お姉さんの言葉に頷くとさっきの事を忘れるために息を吸って全力で歌う。

 

「素晴らしい歌声ね。起きなさい。シュガー」(シュガーが眠らされるなんて……この子の力はやはり若様の計画の障害になるわね)

 

歌を聞いて眠ったシュガーちゃんの肩を揺すり起こすお姉さん。

 

「お姉ちゃん計画を実行するの?」

 

「ええ。お願いするわね」

 

「うん分かった」

 

シュガーはウタに触れる。するとウタの姿は人形に変わる。

 

「えっ?私、人形に!?戻してよ!!シュガーちゃん!!」

 

「貴方が誰かはもう分からないけどうるさいわね。契約よ。声を出さないで」

 

ウタの叫びをシュガーは迷惑そうな表情で見るとそのまま呟く。

 

「ギーゴ!ギーゴ!」(えっ!?声が出ない!?待って!!)

 

「じゃあね。貴方とはもう二度と会わないと思う」

 

ウタはシュガーの命令の所為で声が出なくなり、人形からは壊れたオルゴールのような音が流れる。

 

「シュガー。ドレスローザに帰るわよ」

 

「分かった。お姉ちゃん!!」

 

「ギーゴ!ギーゴ!」(お願い!!私を元に戻して!!)

 

ウタの叫びも空しくシュガーとモネはエレジアを去る。

 

「ギーゴ!ギーゴ!」(そうだ!!シャンクスなら!!)

 

「なぁバギー。何で俺たちは音楽の国エレジアにいるんだ?」

 

「知るかよ!お前が音楽って面じゃねえ事は知ってるがな」

 

「確かにな。バギーの赤鼻は芸術的で面白いけどな」

 

「俺の鼻を馬鹿にするんじゃねえ!!派手にむかつく奴だぜ!!」

 

「そうかそうか。船に戻ろうか」

 

「無視するんじゃねえ!!」

 

シャンクスとバギーはウタの存在を忘れ騒ぎながら船に戻ろうとする。

 

「ギーゴ!ギーゴ!」(シャンクス!!私だよ!!ウタだよ!!)

 

歩くシャンクスとバギーに必死に呼びかけるウタ。

 

「バギー!凄いぞ人形が動いてるぞ」

 

「お前に懐いてるんじゃねえか?」

 

「それは嬉しいがすまない。
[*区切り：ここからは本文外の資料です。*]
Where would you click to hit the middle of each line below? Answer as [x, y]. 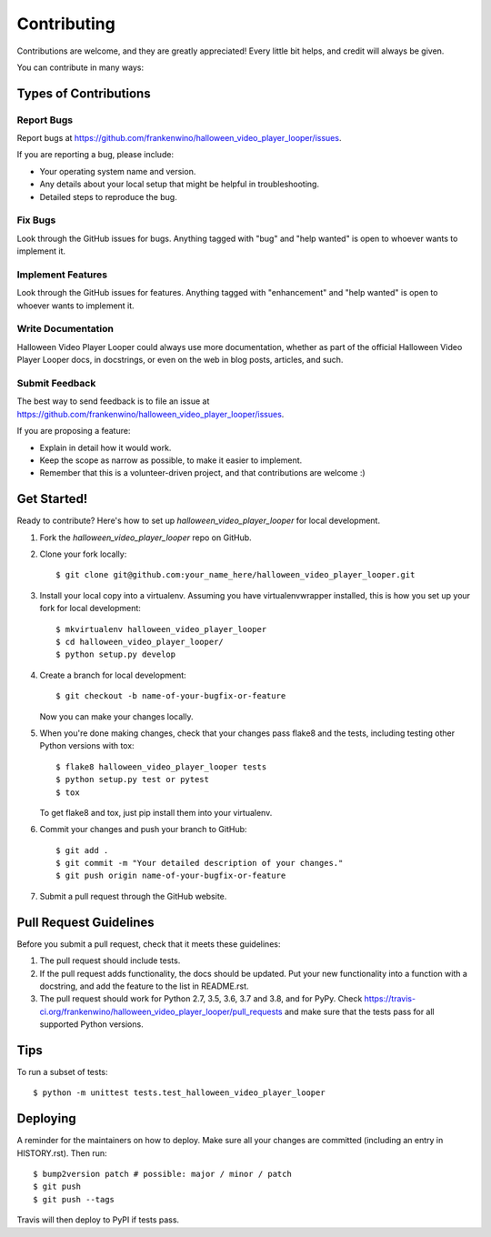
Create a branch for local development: [113, 675]
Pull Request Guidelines [85, 922]
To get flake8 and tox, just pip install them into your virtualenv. [156, 812]
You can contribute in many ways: [80, 67]
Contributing [66, 24]
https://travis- [390, 999]
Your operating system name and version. [118, 171]
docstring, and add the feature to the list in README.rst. [144, 986]
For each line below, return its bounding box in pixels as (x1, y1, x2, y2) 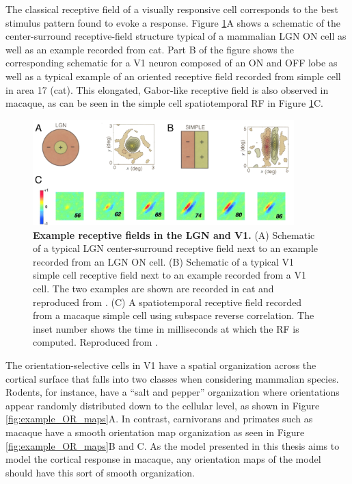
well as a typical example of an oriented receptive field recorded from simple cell (5, 68, 341, 83)
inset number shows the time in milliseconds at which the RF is (33, 321, 299, 335)
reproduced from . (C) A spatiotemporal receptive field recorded (33, 294, 302, 309)
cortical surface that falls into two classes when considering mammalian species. (5, 371, 339, 385)
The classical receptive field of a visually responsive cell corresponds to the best (5, 2, 338, 16)
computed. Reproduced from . (33, 335, 159, 349)
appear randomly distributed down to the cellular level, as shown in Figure (5, 398, 320, 412)
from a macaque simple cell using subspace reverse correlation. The (33, 308, 314, 322)
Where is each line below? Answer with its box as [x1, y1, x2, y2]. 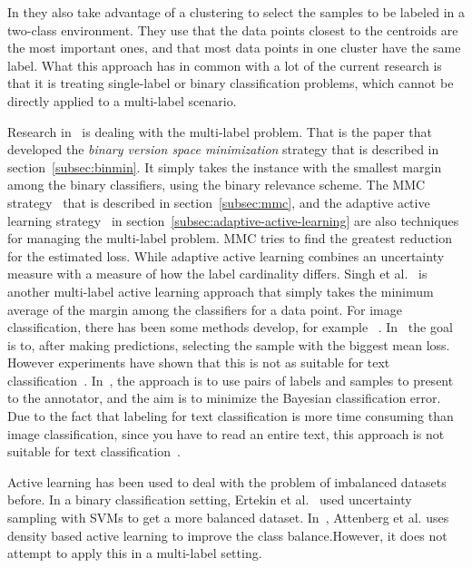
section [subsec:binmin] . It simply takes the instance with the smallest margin [7, 157, 442, 176]
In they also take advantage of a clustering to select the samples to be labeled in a [7, 3, 465, 21]
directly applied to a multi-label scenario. [7, 91, 237, 110]
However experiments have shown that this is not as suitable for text [7, 353, 390, 372]
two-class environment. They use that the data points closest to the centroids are [7, 20, 458, 39]
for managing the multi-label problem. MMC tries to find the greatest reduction [7, 229, 452, 248]
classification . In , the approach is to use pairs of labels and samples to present [7, 370, 454, 389]
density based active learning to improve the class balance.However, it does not [7, 525, 447, 544]
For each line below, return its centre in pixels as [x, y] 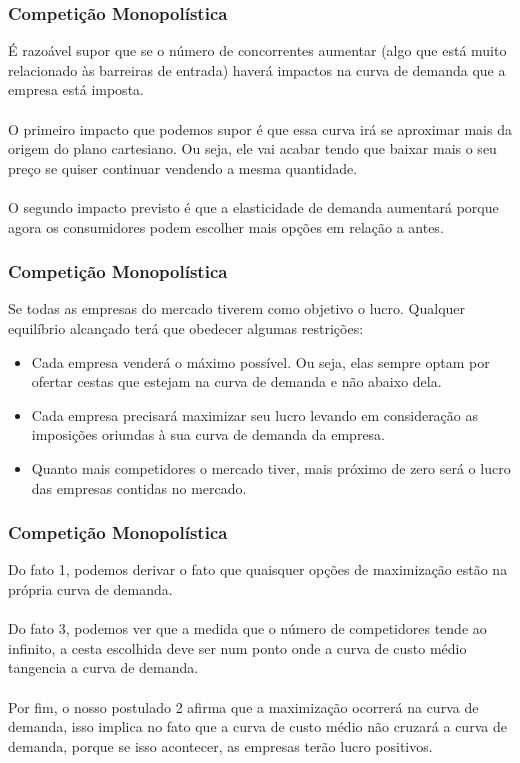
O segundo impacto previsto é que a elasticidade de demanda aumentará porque [253, 206]
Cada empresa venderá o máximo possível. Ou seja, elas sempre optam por [260, 361]
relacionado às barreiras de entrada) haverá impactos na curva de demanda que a [257, 69]
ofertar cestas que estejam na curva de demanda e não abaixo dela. [236, 381]
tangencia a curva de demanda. [103, 667]
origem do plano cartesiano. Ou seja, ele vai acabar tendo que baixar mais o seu [252, 148]
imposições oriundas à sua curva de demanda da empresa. [208, 434]
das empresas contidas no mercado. [139, 487]
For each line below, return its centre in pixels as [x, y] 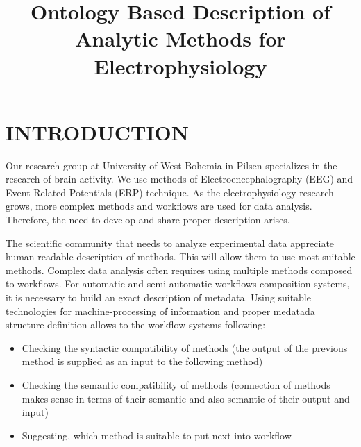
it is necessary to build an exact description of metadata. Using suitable [158, 297]
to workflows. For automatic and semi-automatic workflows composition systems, [178, 284]
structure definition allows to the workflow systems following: [136, 324]
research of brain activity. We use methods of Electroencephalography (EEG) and [179, 179]
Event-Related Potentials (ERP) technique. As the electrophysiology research [170, 192]
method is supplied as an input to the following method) [142, 361]
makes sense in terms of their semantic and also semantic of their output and [186, 398]
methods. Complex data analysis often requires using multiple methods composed [179, 270]
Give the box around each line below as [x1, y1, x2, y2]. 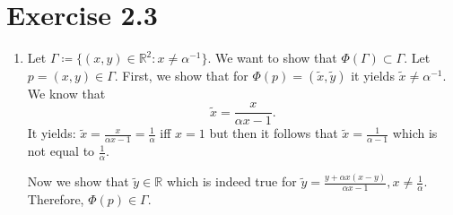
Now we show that [27, 172, 129, 191]
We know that [27, 83, 106, 102]
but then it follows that [209, 124, 338, 142]
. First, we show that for [114, 65, 248, 84]
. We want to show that [207, 48, 337, 67]
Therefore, [27, 190, 84, 209]
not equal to [27, 142, 95, 160]
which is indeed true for [166, 172, 297, 191]
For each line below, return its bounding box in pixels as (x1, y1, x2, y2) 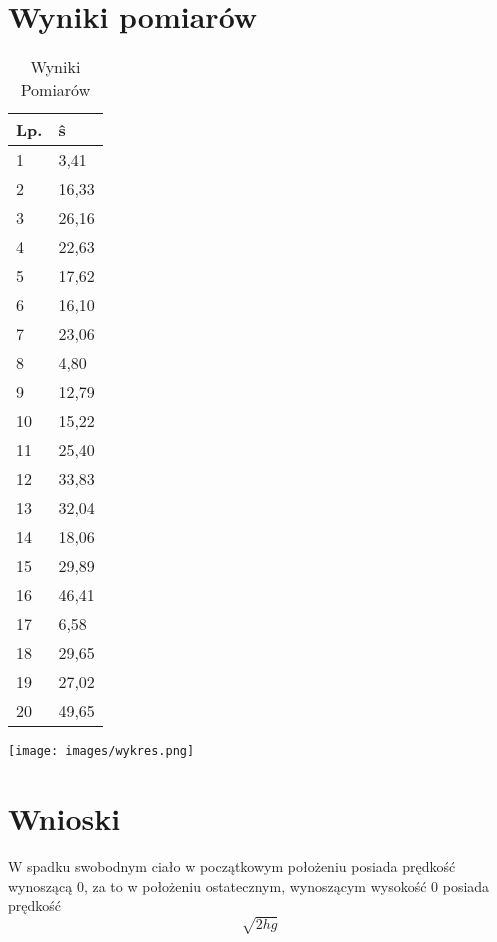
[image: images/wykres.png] (8, 744, 195, 759)
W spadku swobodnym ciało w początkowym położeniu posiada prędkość (8, 855, 456, 876)
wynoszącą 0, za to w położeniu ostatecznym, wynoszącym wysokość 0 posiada (8, 875, 490, 896)
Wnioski (8, 797, 121, 838)
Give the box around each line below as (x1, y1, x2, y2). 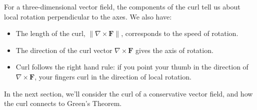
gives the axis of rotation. (135, 44, 213, 55)
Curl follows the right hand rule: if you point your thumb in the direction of (15, 61, 248, 72)
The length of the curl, (15, 28, 85, 38)
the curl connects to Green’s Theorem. (4, 98, 122, 108)
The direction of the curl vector (15, 44, 112, 55)
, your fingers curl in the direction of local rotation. (34, 71, 191, 81)
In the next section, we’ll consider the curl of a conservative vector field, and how (4, 88, 253, 98)
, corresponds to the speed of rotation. (121, 28, 238, 38)
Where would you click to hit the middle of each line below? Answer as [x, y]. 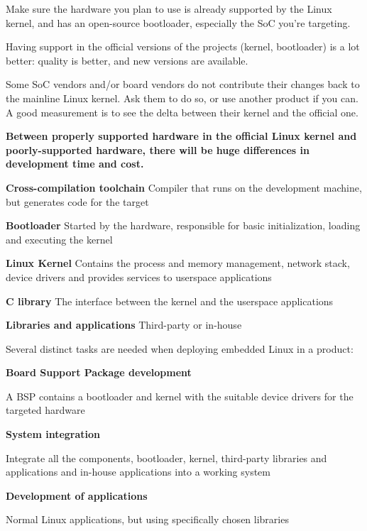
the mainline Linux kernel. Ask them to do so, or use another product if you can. [182, 98]
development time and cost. [75, 164]
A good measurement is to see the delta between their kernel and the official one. [182, 112]
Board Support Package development [99, 372]
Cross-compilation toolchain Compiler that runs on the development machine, [184, 187]
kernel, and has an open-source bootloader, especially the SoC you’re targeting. [178, 22]
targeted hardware [45, 410]
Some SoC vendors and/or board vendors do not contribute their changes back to [183, 84]
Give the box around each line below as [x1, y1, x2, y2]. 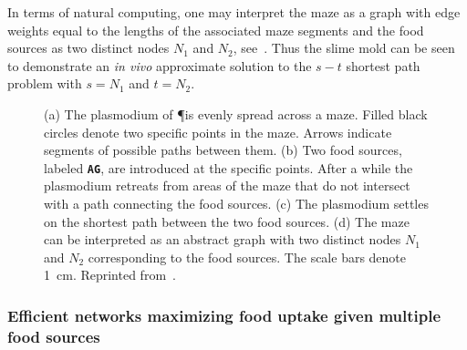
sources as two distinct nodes [7, 38, 170, 57]
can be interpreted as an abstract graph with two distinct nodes [44, 230, 401, 249]
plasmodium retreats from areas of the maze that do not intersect [44, 176, 410, 195]
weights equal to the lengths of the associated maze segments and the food [7, 20, 424, 39]
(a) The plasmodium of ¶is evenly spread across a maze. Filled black [44, 104, 428, 123]
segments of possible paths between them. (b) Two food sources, [44, 140, 402, 160]
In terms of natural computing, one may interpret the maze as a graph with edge [7, 3, 461, 21]
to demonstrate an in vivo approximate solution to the [7, 56, 312, 75]
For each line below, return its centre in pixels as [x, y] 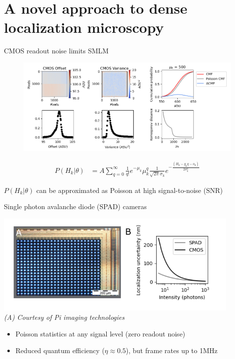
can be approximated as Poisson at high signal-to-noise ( [121, 190]
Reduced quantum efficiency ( [60, 350]
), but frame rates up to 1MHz [172, 350]
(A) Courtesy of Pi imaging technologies [64, 317]
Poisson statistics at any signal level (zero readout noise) [100, 333]
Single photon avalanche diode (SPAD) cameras [75, 206]
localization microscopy [84, 27]
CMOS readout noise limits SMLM [56, 51]
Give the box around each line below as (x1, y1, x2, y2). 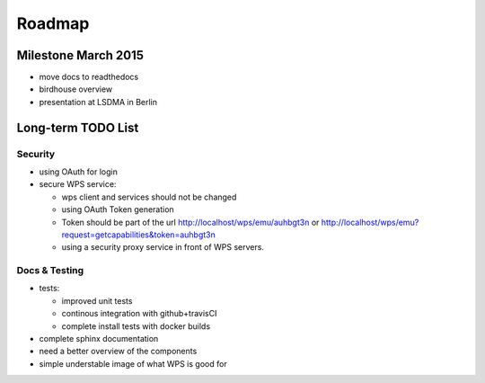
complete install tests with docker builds (61, 320, 211, 332)
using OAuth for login (39, 166, 119, 177)
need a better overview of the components (39, 346, 198, 357)
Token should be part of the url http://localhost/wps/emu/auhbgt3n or (61, 217, 320, 227)
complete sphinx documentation (39, 334, 159, 344)
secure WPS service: (39, 179, 117, 190)
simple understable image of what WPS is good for (39, 358, 228, 369)
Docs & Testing (16, 264, 84, 277)
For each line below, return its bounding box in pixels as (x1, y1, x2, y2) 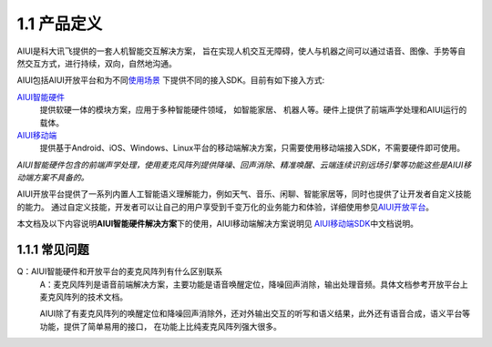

旅を急いでるんだ」

 

ウタの叫びも空しくシャンクスとバギーは人形を気にせずに素通りして船に戻る

 

「ギーゴ!ギーゴ!」(誰も私の事を覚えてない……嫌だよ……誰か助けてよ……ネミー……)

 

ウタはシャンクスたちの船に忍び込み乗り込むと悲しい壊れたオルゴールの音色が海に鳴り響いた。